I didn't know anything about estimated taxes. I only made 3800 dollars in uber last year. its not like I made a lot. I made my real money from my regular job and pay the maximum in taxes. I got a return from federal and was expecting a small refund from state. instead I got a bill for 518.00. how am I required to pay an estimated tax when I paid so much every two weeks from my real job? is there something I can do?


----------



## Older Chauffeur (Oct 16, 2014)

marcotropoja said:


> I didn't know anything about estimated taxes. I only made 3800 dollars in uber last year. its not like I made a lot. I made my real money from my regular job and pay the maximum in taxes. I got a return from federal and was expecting a small return from state. instead I got a bill for 518.00. how am I required to pay an estimated tax when I paid so much every two weeks from my real job? is there something I can do?

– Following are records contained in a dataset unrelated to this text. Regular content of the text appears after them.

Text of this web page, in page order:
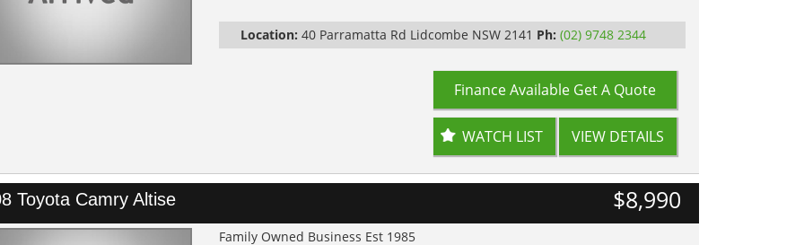
Location: 40 Parramatta Rd Lidcombe NSW 2141 Ph: (02) 9748 2344
Finance Available Get A Quote
WATCH LIST VIEW DETAILS
Toyota Camry Altise $8,990
Family Owned Business Est 1985
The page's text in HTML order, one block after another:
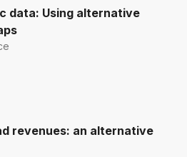
data: Using alternative
revenues: an alternative
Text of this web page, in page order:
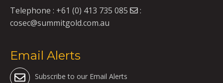
Telephone : +61 (0) 413 735 085
:
cosec@summitgold.com.au
Email Alerts
Subscribe to our Email Alerts
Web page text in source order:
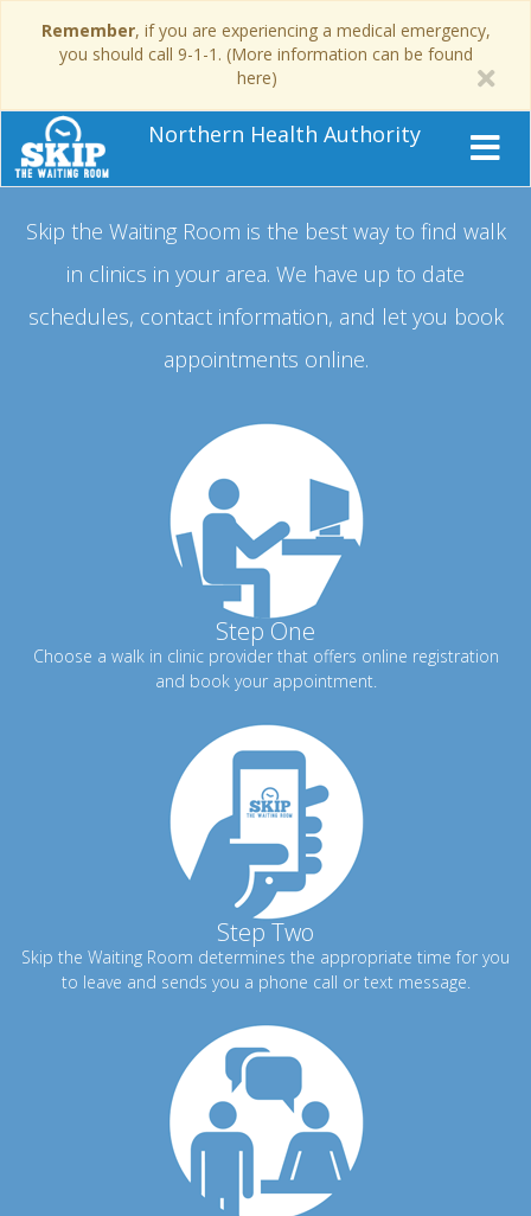
Remember, if you are experiencing a medical emergency,
you should call 9-1-1. (More information can be found
here)
Northern Health Authority
Skip the Waiting Room is the best way to find walk
in clinics in your area. We have up to date
schedules, contact information, and let you book
appointments online.
Step One
Choose a walk in clinic provider that offers online registration
and book your appointment.
Step Two
Skip the Waiting Room determines the appropriate time for you
to leave and sends you a phone call or text message.
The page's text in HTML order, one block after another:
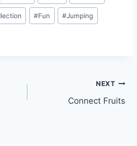
#Fun #Jumping
NEXT
Connect Fruits
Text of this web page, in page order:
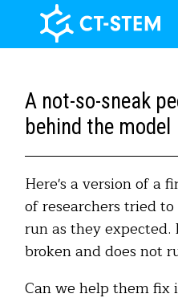
A not-so-sneak
behind the model
Here's a version of a
of researchers tried
run as they
broken and does not
Can we help them fix
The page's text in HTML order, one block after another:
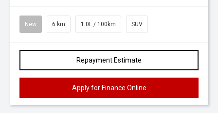
New 6 km 1.0L / 100km SUV
Repayment Estimate
Apply for Finance Online

Not enough info. Was the $3800 gross or net? Did you file a Schedule C, and did you deduct for mileage and other expenses? Did your employer withold state income tax?

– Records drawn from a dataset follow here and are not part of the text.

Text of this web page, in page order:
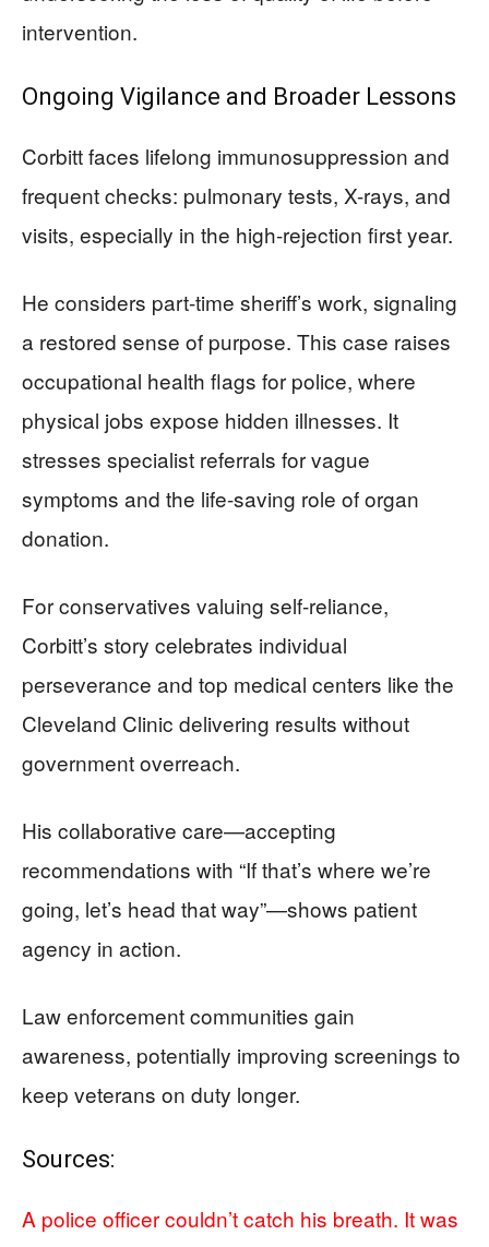
intervention.
Ongoing Vigilance and Broader Lessons
Corbitt faces lifelong immunosuppression and
frequent checks: pulmonary tests, X-rays, and
visits, especially in the high-rejection first year.
He considers part-time sheriff’s work, signaling
a restored sense of purpose. This case raises
occupational health flags for police, where
physical jobs expose hidden illnesses. It
stresses specialist referrals for vague
symptoms and the life-saving role of organ
donation.
For conservatives valuing self-reliance,
Corbitt’s story celebrates individual
perseverance and top medical centers like the
Cleveland Clinic delivering results without
government overreach.
His collaborative care—accepting
recommendations with “If that’s where we’re
going, let’s head that way”—shows patient
agency in action.
Law enforcement communities gain
awareness, potentially improving screenings to
keep veterans on duty longer.
Sources:
A police officer couldn’t catch his breath. It was

Under certain circumstances the IRS requires estimated payments, based on how much you owe at tax time. You apparently received a refund from them, so it would seem quarterly installments were not needed. I'm not familiar with NJ income tax laws, but perhaps there is an error in your state return. Did you do your own taxes?

There is no "maximum" on witholding; you can ask your employer to take more out as though you were earning additional salary to match your Uber net. Alternatively, you can claim fewer dependents/exemptions so that more is withheld from each paycheck.

FYI: You file a tax "return" and if you have overpaid you are issued a "refund."

Disclosure: I'm not a tax professional, but UberTaxPro may respond to your post.


----------



## marcotropoja (Aug 16, 2017)

I went to my taxes to see and I really messed up. I used credit karma and its clearly there on my tax form that I was liable for 518. I went through all my info and it was correct. serves me right for not reading all the paperwork. I would've just paid it then. at least they gave me till sept 15 to pay without interest. luckily ive been working so many hours this year that I barely drove uber. I made about 1200 this year. I guess I should look into paying it now so I don't get such a large penalty. and that's what I meant I claimed 0 dependents in order to take the maximum without adding to it. I thought that would be enough


----------



## UberTaxPro (Oct 3, 2014)

marcotropoja said:


> I went to my taxes to see and I really messed up. I used credit karma and its clearly there on my tax form that I was liable for 518. I went through all my info and it was correct. serves me right for not reading all the paperwork. I would've just paid it then. at least they gave me till sept 15 to pay without interest. luckily ive been working so many hours this year that I barely drove uber. I made about 1200 this year. I guess I should look into paying it now so I don't get such a large penalty. and that's what I meant I claimed 0 dependents in order to take the maximum without adding to it. I thought that would be enough


Did you file a Schedule C with your Federal 1040?


----------



## effortx2 (Jun 21, 2017)

marcotropoja said:


> I guess I should look into paying it now so I don't get such a large penalty.


The penalty is not huge. I believe not filing and then not paying would be worse.


----------